Much later in life, my Father left me as a only child with a mess to take care of when he passed away several years after my Mother had passed. In my Dad's case, I tried to talk to him to plan properly over the years - but he would have none of it. And it was a real mess and headache for us to address all the issues after he passed. So unnecessary !

Legal Instruments we currently have are listed below
  • Assignment of Property
  • Certification of Trust
  • Declaration of Guardian – Myself
  • Declaration of Guardian – Spouse
  • Directive to Physicians – Myself
  • Directive to Physicians – Spouse
  • Durable POA - Myself
  • Durable POA – Spouse
  • Last Will & Testament – Myself
  • Last Will & Testament - Spouse
  • Medical POA - Myself
  • Medical POA - Spouse
  • Recorded Special Warranty Deed for Residence
We use a Attorney and also work in conjunction with our Local Bank, Insurance Provider(s), Fidelity / Vanguard to ensure our Financial Portfolio and Legal Instruments are all consistent vs our Investments and no conflicts exist.

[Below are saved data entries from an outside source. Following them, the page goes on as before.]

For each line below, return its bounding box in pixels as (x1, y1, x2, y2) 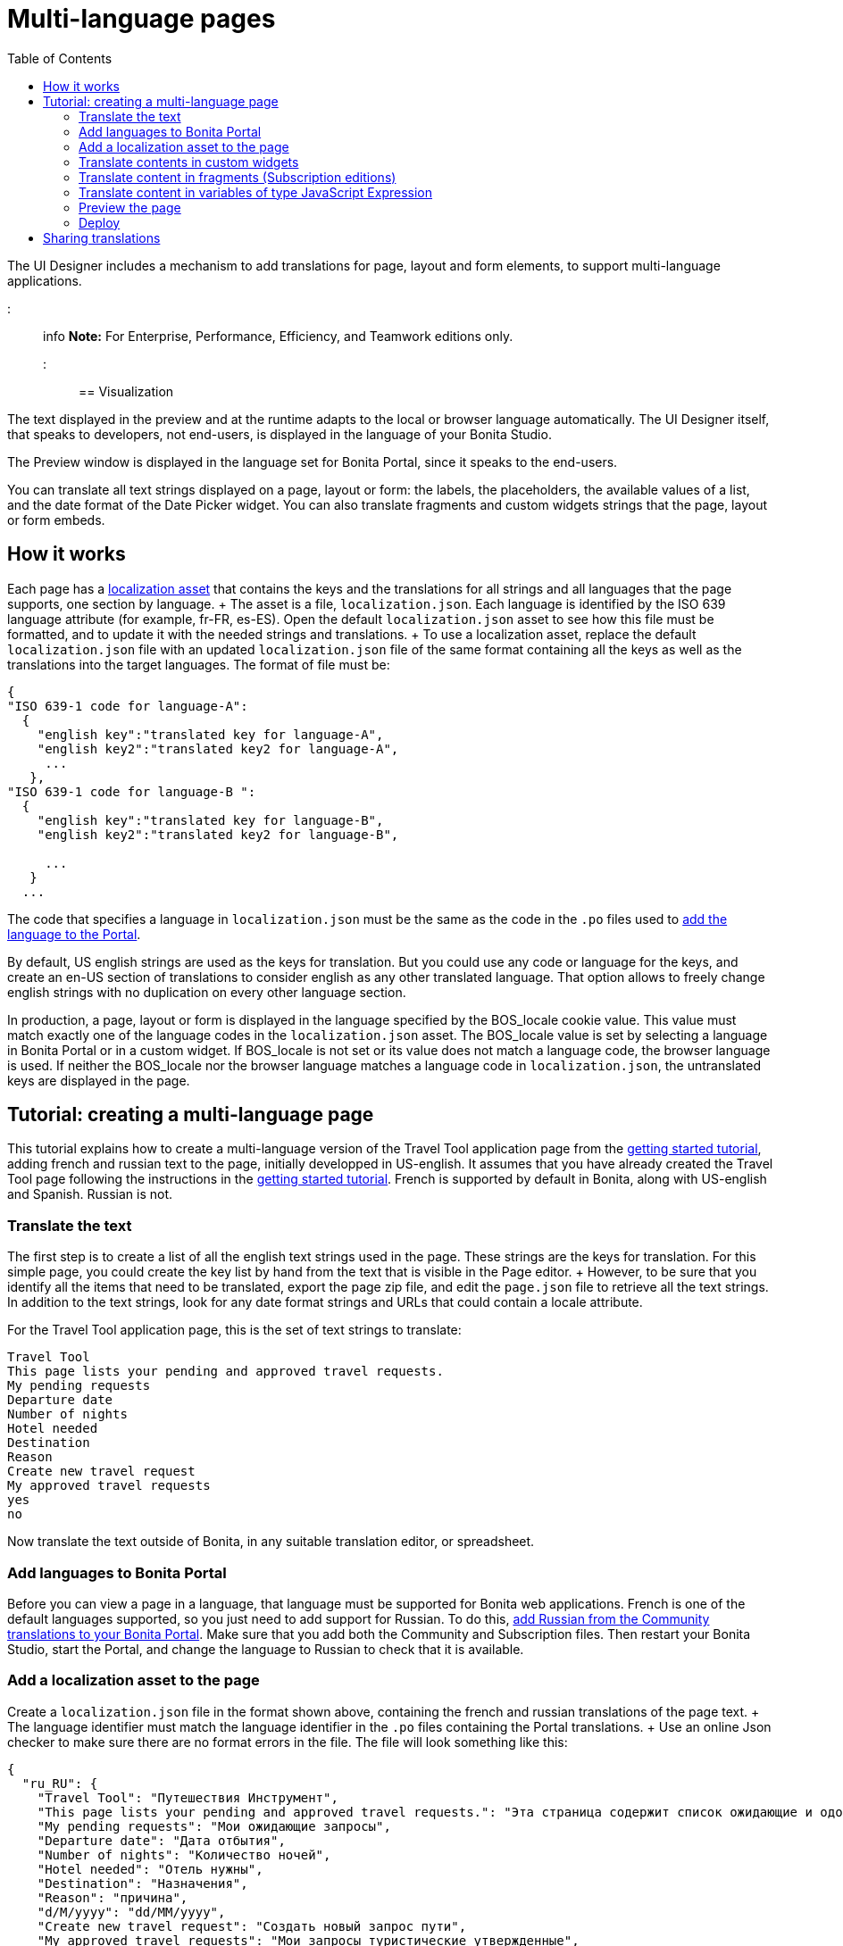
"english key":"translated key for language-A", (37, 727, 384, 742)
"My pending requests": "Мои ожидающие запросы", (37, 1818, 391, 1834)
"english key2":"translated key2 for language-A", (37, 741, 399, 756)
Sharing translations (43, 229, 161, 245)
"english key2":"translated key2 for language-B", (37, 827, 399, 842)
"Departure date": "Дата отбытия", (37, 1833, 286, 1848)
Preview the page (79, 199, 181, 215)
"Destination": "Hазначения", (37, 1875, 248, 1891)
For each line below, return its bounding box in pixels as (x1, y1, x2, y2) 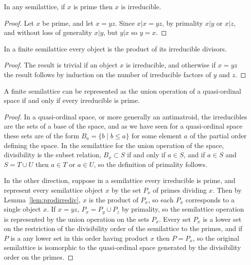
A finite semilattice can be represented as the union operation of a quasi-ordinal (4, 85, 241, 96)
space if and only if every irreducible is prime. (4, 95, 140, 105)
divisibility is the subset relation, (4, 149, 101, 160)
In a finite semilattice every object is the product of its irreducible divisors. (4, 43, 227, 53)
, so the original (192, 232, 239, 243)
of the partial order (189, 130, 247, 140)
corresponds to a (185, 194, 235, 204)
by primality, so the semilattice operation (122, 204, 244, 214)
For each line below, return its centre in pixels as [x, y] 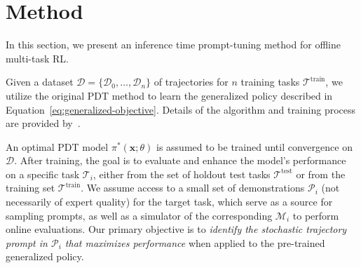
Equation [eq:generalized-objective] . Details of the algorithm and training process [181, 109]
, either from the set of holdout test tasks [182, 174]
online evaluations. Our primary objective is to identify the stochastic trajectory [176, 229]
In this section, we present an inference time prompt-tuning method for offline [173, 45]
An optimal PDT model [57, 146]
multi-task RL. [37, 58]
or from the [321, 174]
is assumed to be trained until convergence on [254, 146]
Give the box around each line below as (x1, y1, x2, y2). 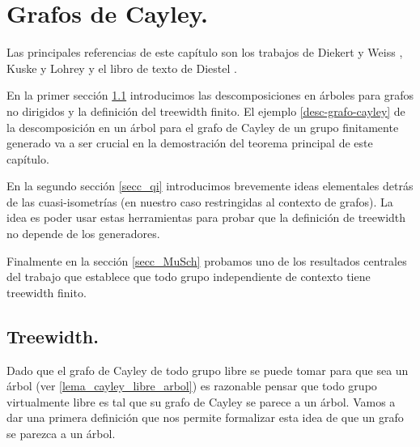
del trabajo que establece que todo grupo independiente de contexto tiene (6, 268, 371, 285)
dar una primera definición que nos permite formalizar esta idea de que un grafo (6, 409, 404, 426)
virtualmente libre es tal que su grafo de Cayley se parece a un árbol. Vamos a (6, 393, 396, 410)
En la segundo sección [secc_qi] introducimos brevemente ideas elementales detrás (6, 177, 414, 194)
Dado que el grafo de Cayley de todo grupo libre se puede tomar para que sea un (6, 361, 409, 378)
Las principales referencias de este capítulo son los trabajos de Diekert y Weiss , (6, 44, 403, 61)
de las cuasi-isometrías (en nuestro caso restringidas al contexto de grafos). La (6, 193, 393, 210)
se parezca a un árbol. (6, 425, 116, 442)
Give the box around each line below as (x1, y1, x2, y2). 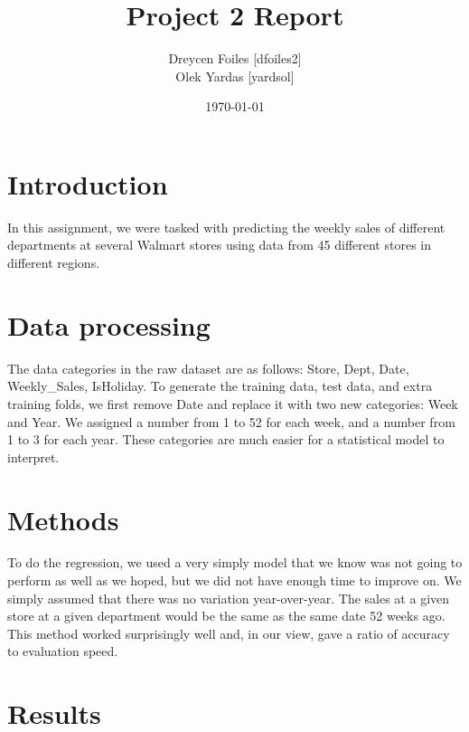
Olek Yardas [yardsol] (175, 66, 295, 85)
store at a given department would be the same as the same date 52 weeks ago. (7, 606, 446, 625)
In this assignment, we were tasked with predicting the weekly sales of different (7, 217, 446, 236)
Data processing (7, 306, 211, 343)
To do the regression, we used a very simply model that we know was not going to (7, 553, 463, 572)
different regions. (7, 253, 100, 272)
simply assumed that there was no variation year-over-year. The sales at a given (7, 588, 450, 607)
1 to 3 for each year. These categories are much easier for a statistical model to (7, 430, 445, 449)
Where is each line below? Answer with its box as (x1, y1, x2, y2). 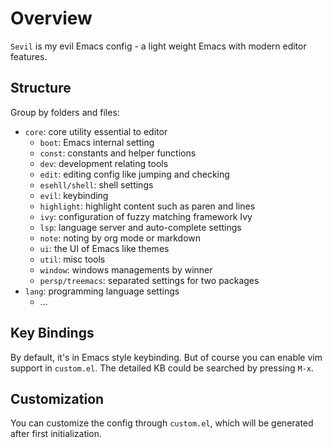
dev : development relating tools (39, 157, 169, 169)
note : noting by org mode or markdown (39, 232, 202, 244)
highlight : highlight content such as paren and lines (39, 200, 256, 212)
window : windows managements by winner (39, 263, 213, 276)
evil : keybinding (39, 189, 109, 201)
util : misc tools (39, 253, 106, 265)
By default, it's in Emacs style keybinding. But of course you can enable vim (10, 351, 323, 363)
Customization (10, 390, 105, 407)
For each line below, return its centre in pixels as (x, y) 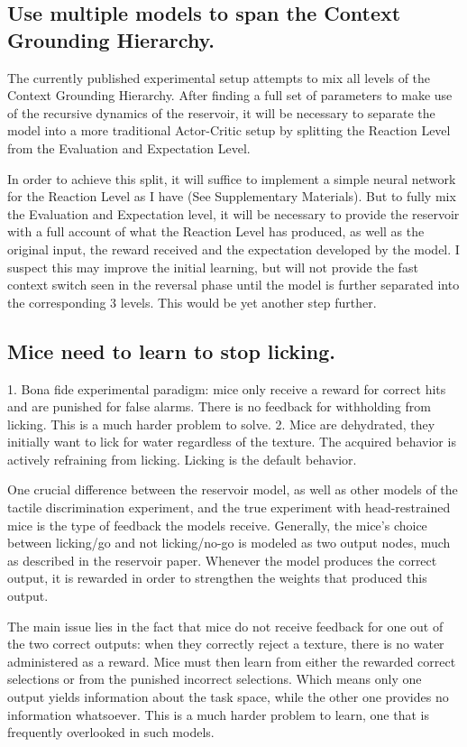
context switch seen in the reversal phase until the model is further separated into (233, 285)
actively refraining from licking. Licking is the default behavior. (182, 459)
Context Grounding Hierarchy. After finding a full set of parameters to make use (230, 95)
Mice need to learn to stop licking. (171, 350)
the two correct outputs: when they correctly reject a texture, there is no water (226, 644)
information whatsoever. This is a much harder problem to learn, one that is (218, 714)
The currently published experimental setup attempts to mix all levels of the (219, 77)
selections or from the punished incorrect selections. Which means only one (215, 679)
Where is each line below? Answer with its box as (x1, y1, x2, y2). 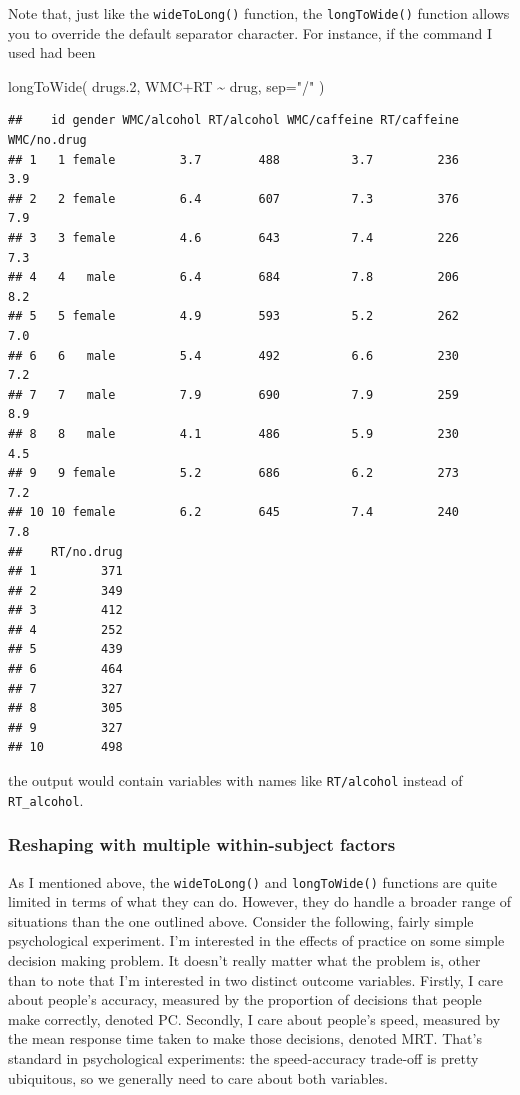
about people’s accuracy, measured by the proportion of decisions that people (8, 989, 482, 1010)
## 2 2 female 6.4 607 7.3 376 (8, 191, 460, 206)
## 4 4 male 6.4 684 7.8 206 (8, 270, 460, 285)
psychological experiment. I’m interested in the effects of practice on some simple (8, 930, 505, 951)
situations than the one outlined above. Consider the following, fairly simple (8, 910, 474, 931)
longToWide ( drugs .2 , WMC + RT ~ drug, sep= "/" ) (8, 75, 325, 96)
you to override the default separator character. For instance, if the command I (8, 22, 493, 43)
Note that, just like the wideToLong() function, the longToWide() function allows (8, 3, 510, 23)

We review our Documents formally with the Attorney and Financial Institutions as needed and/or as life changes occur. This has probably worked out to a average of doing a review and revisions about every ~5 years or so for the last 15 years as we approached retirement and now post retirement.

As others have said, a couple of good resource(s) are:
https://www.bogleheads.org/index.php
https://www.early-retirement.org

It's a hassle and Attorneys are not cheap. But it's a "good" problem to have.

All the best

gamboolman....
 
Trusts will NOT save on taxes. That is not the purpose of a trust. Discuss estate taxes with your tax adviser, or find one through your state's bar association.

A lawyer can set up a Revocable Living Trust for you, but it will be your responsibility to actually move those assets into the trust. Payable on Death accounts - checking/savings; IRAs/401k's - do not necessarily have to be in the trust; discuss the pros and cons with your lawyer.

Be aware that even with a trust, most banks will want you to fill out THEIR legal form.
They do if they're done at certain foreign banks or an off-shore business you've created. No paper-trail, and it's not illegal.